WORK INSTRUCTIONS
Once the line with "Text of this" is found in the data, output it and each following line exactly, up to and including the line with "The page's text", and nothing before or after.

--- SUPPLIED RECORDS Enclosed Below ---

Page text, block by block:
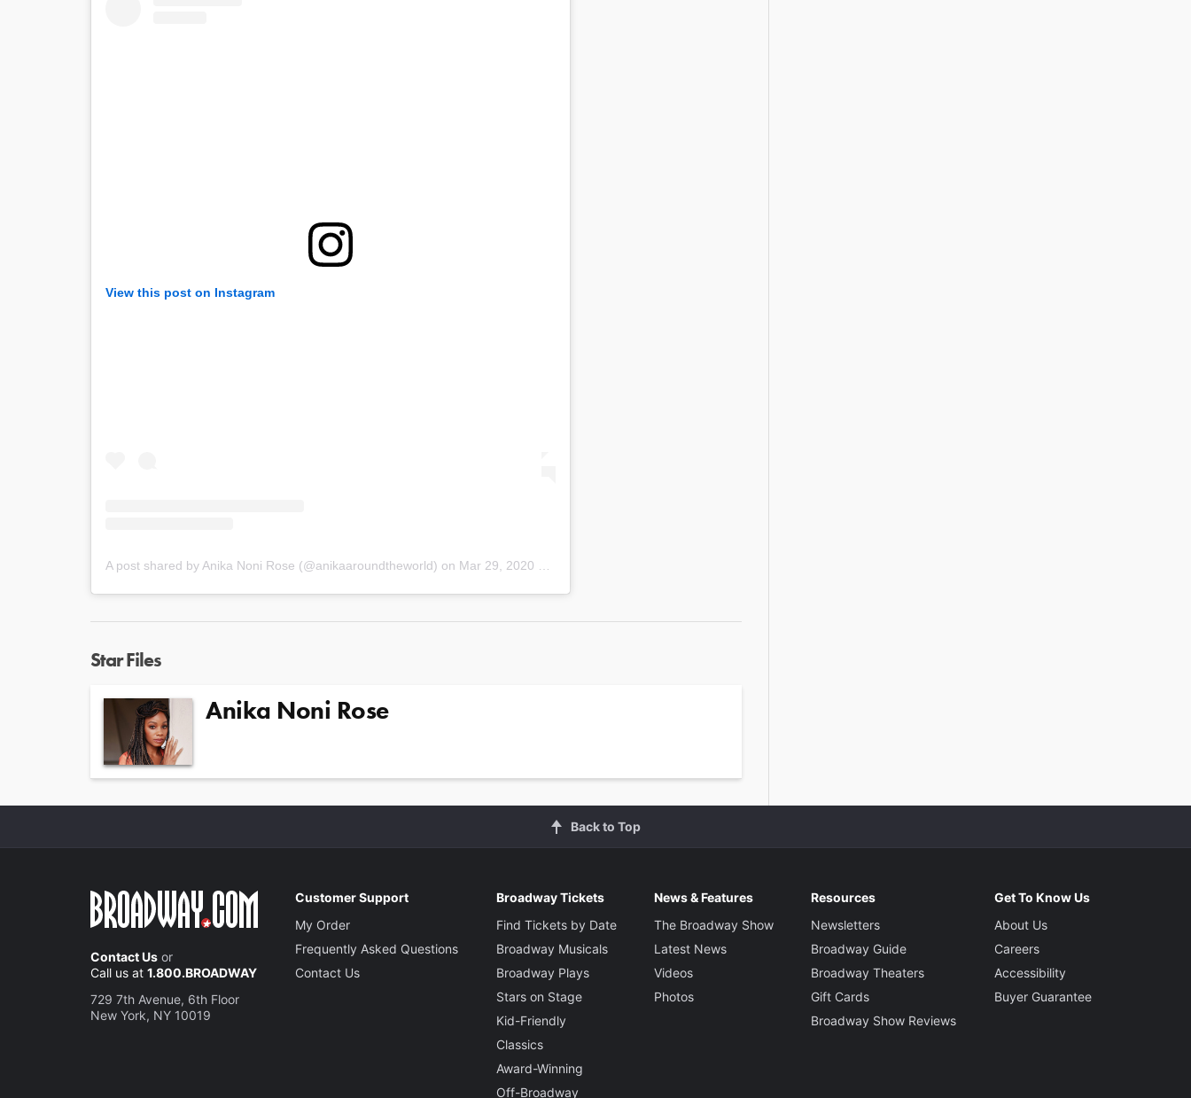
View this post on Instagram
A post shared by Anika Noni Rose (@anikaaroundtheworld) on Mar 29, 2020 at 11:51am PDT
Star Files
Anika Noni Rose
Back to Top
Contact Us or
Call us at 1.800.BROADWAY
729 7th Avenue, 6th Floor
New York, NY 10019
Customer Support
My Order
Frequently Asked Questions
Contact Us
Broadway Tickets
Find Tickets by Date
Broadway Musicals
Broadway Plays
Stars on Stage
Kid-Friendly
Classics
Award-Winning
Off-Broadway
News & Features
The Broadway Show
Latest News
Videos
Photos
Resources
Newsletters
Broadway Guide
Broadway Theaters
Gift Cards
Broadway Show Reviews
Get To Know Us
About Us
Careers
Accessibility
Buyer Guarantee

--- End of Enclosed SUPPLIED RECORDS ---
--- SUPPLIED RECORDS Enclosed Below ---

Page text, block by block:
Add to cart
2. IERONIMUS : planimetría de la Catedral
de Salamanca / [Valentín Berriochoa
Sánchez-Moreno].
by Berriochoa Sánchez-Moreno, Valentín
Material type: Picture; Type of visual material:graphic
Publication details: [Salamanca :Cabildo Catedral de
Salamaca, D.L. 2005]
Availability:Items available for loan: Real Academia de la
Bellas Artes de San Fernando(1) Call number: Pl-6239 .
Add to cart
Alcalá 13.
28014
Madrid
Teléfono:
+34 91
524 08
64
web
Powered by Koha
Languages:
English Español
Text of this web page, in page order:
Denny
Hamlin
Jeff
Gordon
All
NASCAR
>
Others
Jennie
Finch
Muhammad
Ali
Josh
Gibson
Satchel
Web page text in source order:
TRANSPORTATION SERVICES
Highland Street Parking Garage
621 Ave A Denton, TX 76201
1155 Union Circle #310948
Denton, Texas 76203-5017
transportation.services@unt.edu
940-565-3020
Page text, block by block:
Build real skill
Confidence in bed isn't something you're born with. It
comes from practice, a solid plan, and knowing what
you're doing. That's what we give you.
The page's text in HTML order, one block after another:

--- End of Enclosed SUPPLIED RECORDS ---

YOUR RESPONSE
Text of this web page, in page order:
Denny
Hamlin
Jeff
Gordon
All
NASCAR
>
Others
Jennie
Finch
Muhammad
Ali
Josh
Gibson
Satchel
Web page text in source order:
TRANSPORTATION SERVICES
Highland Street Parking Garage
621 Ave A Denton, TX 76201
1155 Union Circle #310948
Denton, Texas 76203-5017
transportation.services@unt.edu
940-565-3020
Page text, block by block:
Build real skill
Confidence in bed isn't something you're born with. It
comes from practice, a solid plan, and knowing what
you're doing. That's what we give you.
The page's text in HTML order, one block after another:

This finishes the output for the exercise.